There was a booth at the end of the subway station, standing between the staircases, the large window in its door covered by a curtain.
I vaguely knew what it was and that I didn’t have the time to get involved, and yet when I saw someone in a mask look out from behind the curtain, I knocked on the wooden door. I wanted to be involved.
The person opened the door, told me a bit about this Awesome Foundation project, and then left me, gratefully and hurriedly, to take over for him. I debated whether or not to just walk away – I was on my way to work and had a lot to do – everyone knew it would happen sooner or later, someone would pick up the line and meet with silence, that’s inevitable, given who people are, but I didn’t want to be that person, didn’t want to be responsible for that expected disappointment, and so I went inside.

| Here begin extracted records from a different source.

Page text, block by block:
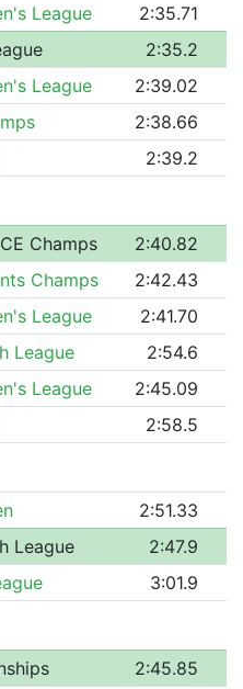
League
2:35.71
2:35.2
League
2:39.02
2:38.66
2:39.2
Champs
2:40.82
Champs
2:42.43
League
2:41.70
League
2:54.6
League
2:45.09
2:58.5
2:51.33
League
2:47.9
3:01.9
2:45.85
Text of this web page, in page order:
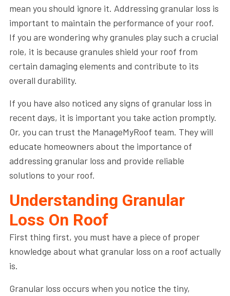
mean you should ignore it. Addressing granular loss is
important to maintain the performance of your roof.
If you are wondering why granules play such a crucial
role, it is because granules shield your roof from
certain damaging elements and contribute to its
overall durability.
If you have also noticed any signs of granular loss in
recent days, it is important you take action promptly.
Or, you can trust the ManageMyRoof team. They will
educate homeowners about the importance of
addressing granular loss and provide reliable
solutions to your roof.
Understanding Granular
Loss On Roof
First thing first, you must have a piece of proper
knowledge about what granular loss on a roof actually
is.
Granular loss occurs when you notice the tiny,
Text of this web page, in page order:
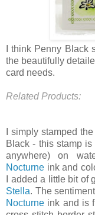
I think Penny Black
the beautifully
card needs.
Related Products:
I simply stamped
Black - this stamp
anywhere) on
Nocturne ink and
I added a little bit
Stella. The
Nocturne ink and is
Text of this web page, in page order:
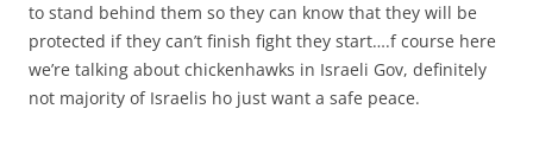
to stand behind them so they can know that they will be
protected if they can’t finish fight they start….f course here
we’re talking about chickenhawks in Israeli Gov, definitely
not majority of Israelis ho just want a safe peace.
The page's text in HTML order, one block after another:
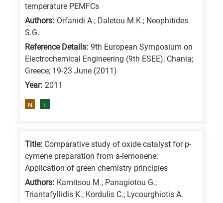
specific
research
follows:
Nanotechnology
Advanced
materials
temperature PEMFCs
Authors: Orfanidi A.; Daletou M.K.; Neophitides
S.G.
Reference Details: 9th European Symposium on
Electrochemical Engineering (9th ESEE); Chania;
Greece; 19-23 June (2011)
Year: 2011
N E
Title: Comparative study of oxide catalyst for p-
cymene preparation from a-lemonene:
Application of green chemistry principles
Authors: Kamitsou M.; Panagiotou G.;
Triantafyllidis K.; Kordulis C.; Lycourghiotis A.
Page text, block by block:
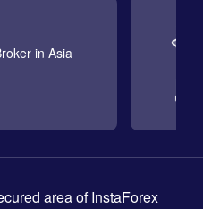
in Asia
area of InstaForex
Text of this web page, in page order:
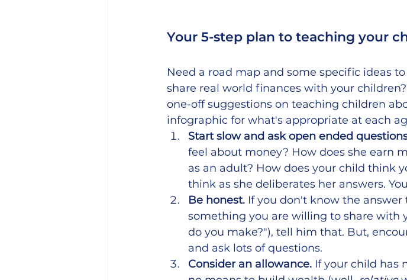
Your 5-step plan to teaching your
Need a road map and some specific ideas
share real world finances with your
one-off suggestions on teaching children
infographic for what's appropriate at each
Start slow and ask open ended
feel about money? How does she earn
as an adult? How does your child think
think as she deliberates her answers.
Be honest. If you don't know the
something you are willing to share with
do you make?"), tell him that. But,
and ask lots of questions.
Consider an allowance. If your child has
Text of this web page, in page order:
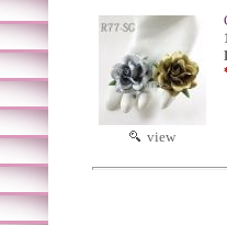
view
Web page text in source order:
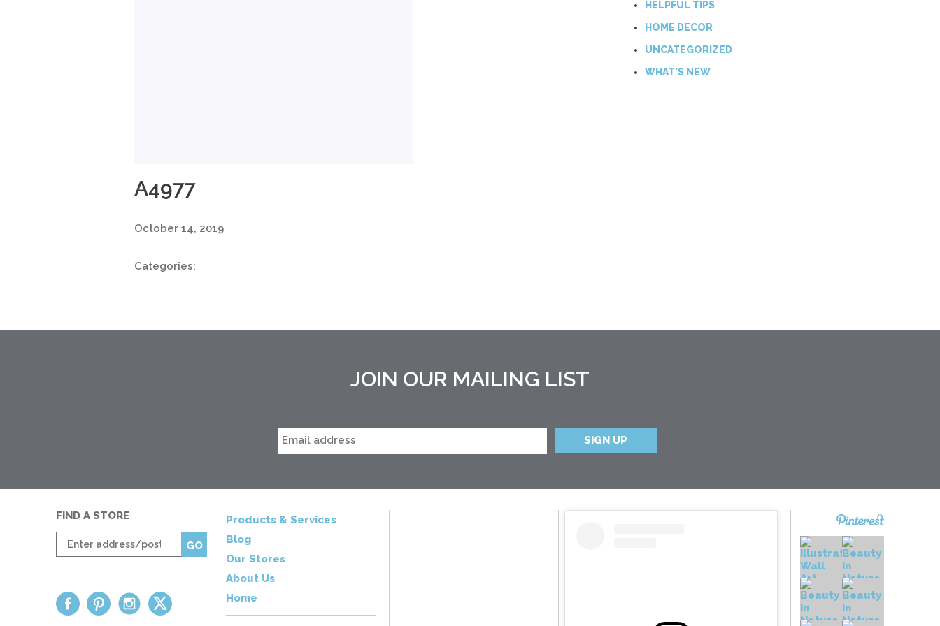
A4977
October 14, 2019
Categories:
HELPFUL TIPS
HOME DECOR
UNCATEGORIZED
WHAT'S NEW
JOIN OUR MAILING LIST
Products & Services
Blog
Our Stores
About Us
Home
FIND A STORE
Enter
zip
GO
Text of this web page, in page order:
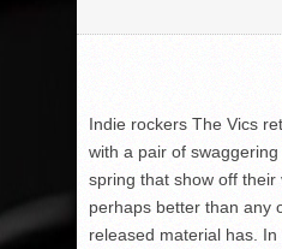
Indie rockers The Vics
with a pair of
spring that show off their
perhaps better than any
released material has. In
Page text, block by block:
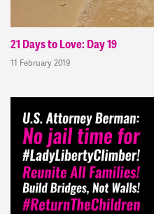
21 Days to Love: Day 19
11 February 2019
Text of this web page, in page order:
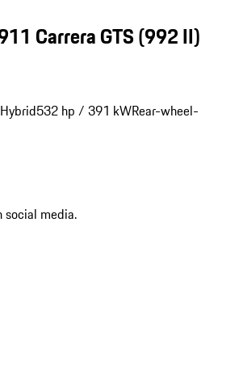
Carrera GTS(992 II)
532 hp / 391 kWRear-wheel-
social media.
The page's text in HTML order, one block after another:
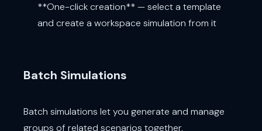
**One-click creation** — select a template
and create a workspace simulation from it
Batch Simulations
Batch simulations let you generate and manage
groups of related scenarios together.
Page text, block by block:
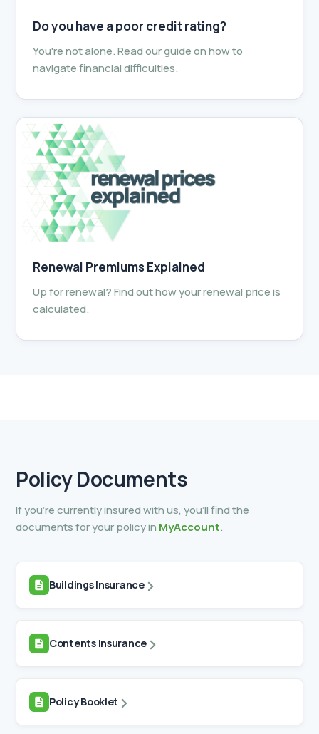
Do you have a poor credit rating?
You're not alone. Read our guide on how to
navigate financial difficulties.
Renewal Premiums Explained
Up for renewal? Find out how your renewal price is
calculated.
PolicyDocuments
If you’re currently insured with us, you’ll find the
documents for your policy in MyAccount.
Buildings Insurance
Contents Insurance
Policy Booklet
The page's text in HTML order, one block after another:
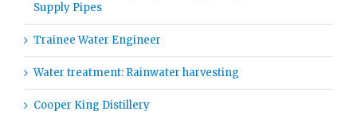
Supply Pipes
Trainee Water Engineer
Water treatment: Rainwater harvesting
Cooper King Distillery
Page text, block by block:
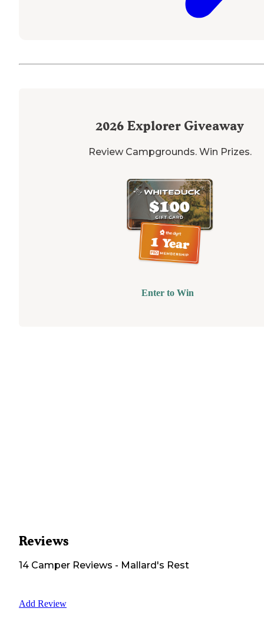
2026 Explorer Giveaway
Review Campgrounds. Win Prizes.
Enter to Win
Reviews
14 Camper Reviews - Mallard's Rest
Add Review

Inside the House of 1001 Ruined Identities, there were masks along the shelf above my head, and the bench below was covered in papers. When I picked up the dangling phone, a woman’s voice at the other end of the line told me that she was participating from another booth in New Zealand. She asked if I’d seen the article about maintenance from the Times yet, and so I started looking at the newspaper clippings and sheets of printer paper, filled with arrangements of numbers whose meanings I expected to understand as time went on.
It was the second Times article that I found, something about migration and border patrols and yet also about us in these booths. She said that was it. Before I started to read it I remarked with with curiosity and a slight alarm that I was going to get hungry and that I ought to do something about that. I knew that was a futile attempt to be excused, but I had to try (and I was hungry). I didn’t expect anyone to relieve me anytime soon, and I wasn’t sure how I was going to smooth this over at work – not that I wasn’t terribly worried. I work at a startup, after all.